1. Zet de functiekeuzeknop in de stand A (Diafragmavoorkeuze).
2. Selecteer de gewenste instelling door de voorste keuzeknop te draaien.
Kleinere F-waarde: Het onderwerp is scherpgesteld, maar voorwerpen voor en
achter het onderwerp zijn wazig.
Grotere F-waarde: Het onderwerp en de voor- en achtergrond zijn allemaal
scherpgesteld.
3. Stel scherp en fotografeer het onderwerp.
De sluitertijd wordt automatisch aangepast om een juiste belichting te verkrijgen.
Opmerking
Als na het instellen geen juiste belichting kan worden verkregen, knippert de sluitertijd op
het opnamescherm. U kunt zo wel een opname maken, maar u kunt beter een andere
instelling kiezen.
De helderheid van het beeld op het scherm kan verschillen van die van het beeld dat in
werkelijkheid wordt opgenomen.
Hint
Kleinere F-waarde (het diafragma wordt groter) verkleint het bereik waarin alles
scherpgesteld is. Dit maakt het mogelijk om scherp te stellen op het onderwerp en
voorwerpen voor en achter het onderwerp onscherp te maken (de scherptediepte wordt
kleiner).
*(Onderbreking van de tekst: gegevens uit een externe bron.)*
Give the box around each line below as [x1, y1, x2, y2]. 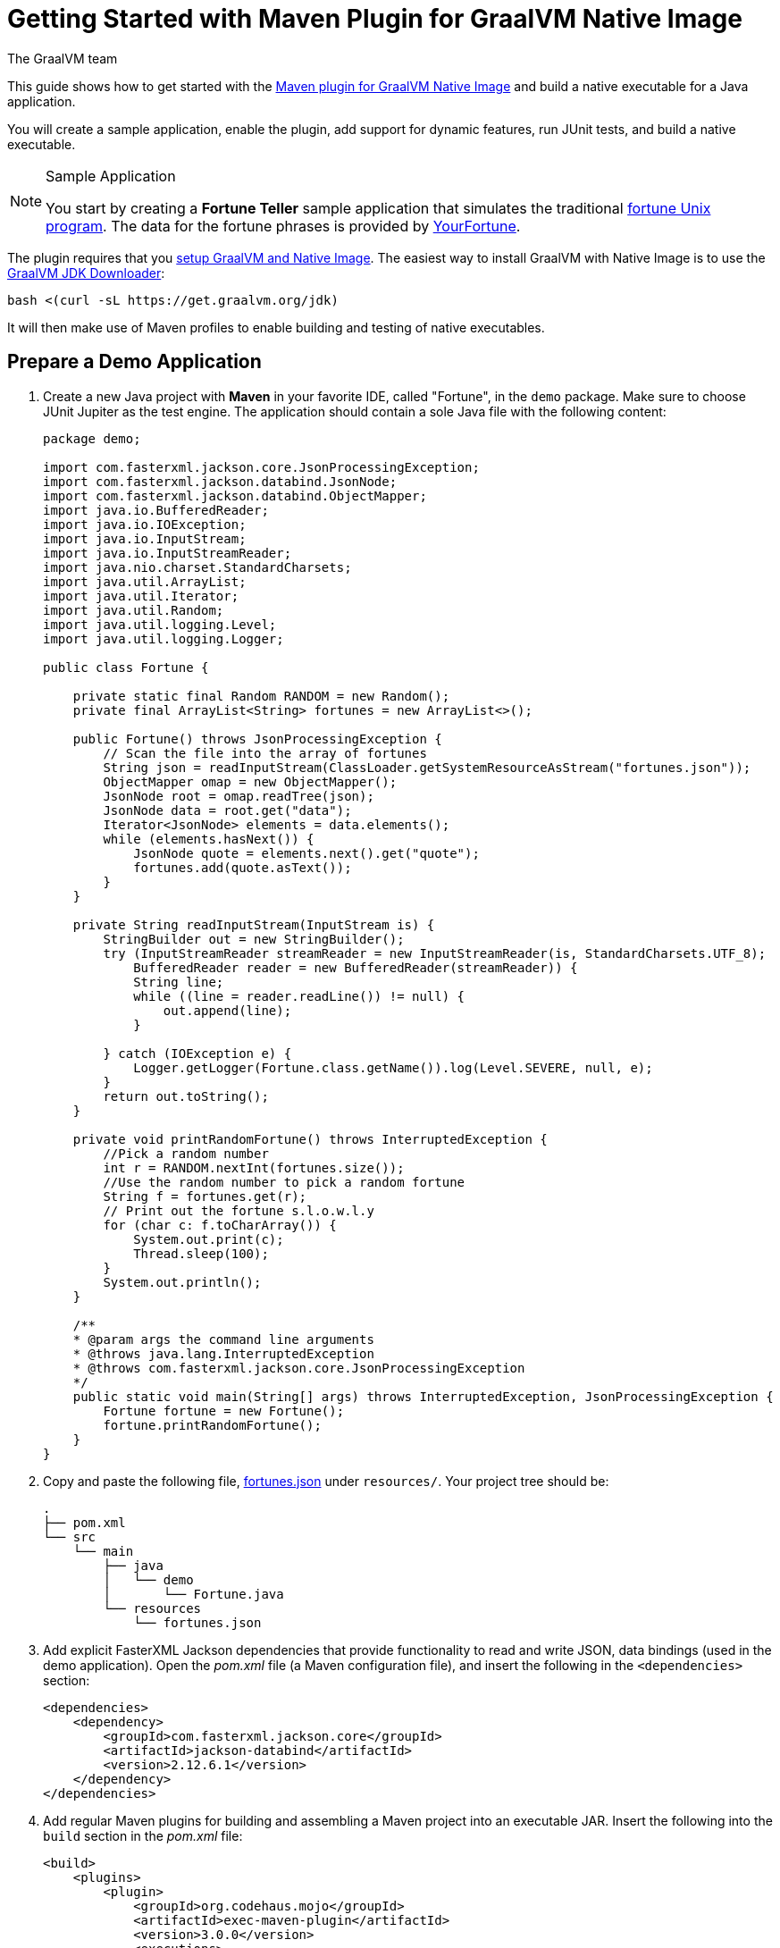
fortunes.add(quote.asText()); [133, 860, 352, 875]
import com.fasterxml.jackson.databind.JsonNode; [43, 474, 398, 489]
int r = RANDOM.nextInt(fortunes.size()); [103, 1160, 405, 1175]
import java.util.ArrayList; [43, 574, 247, 589]
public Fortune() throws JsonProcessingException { [72, 731, 442, 746]
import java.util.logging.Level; [43, 617, 277, 632]
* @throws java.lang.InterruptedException [72, 1346, 374, 1361]
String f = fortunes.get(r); [103, 1188, 307, 1204]

Grotere F-waarde (het diafragma wordt kleiner) vergroot het bereik waarin alles
scherpgesteld is. Dit maakt het mogelijk om de diepte van de omgeving op te nemen (de
scherptediepte wordt groter).
[41] Hoe te gebruiken
Handm. belichting
U kunt een opname met de gewenste belichtingsinstelling maken door wijziging van zowel
de sluitertijd als het diafragma.De sluitertijd en de diafragmawaarde kunnen worden
veranderd tijdens het opnemen van bewegende beelden.
1. Zet de functiekeuzeknop in de stand M (Handm. belichting).
2. Selecteer de gewenste diafragmawaarde door de voorste keuzeknop te draaien.
Selecteer de gewenste sluitertijd door de achterste keuzeknop te draaien.
Als [ISO] is ingesteld op iets anders dan [ISO AUTO], gebruikt u MM (gemeten
handmatig) om de belichtingswaarde te controleren.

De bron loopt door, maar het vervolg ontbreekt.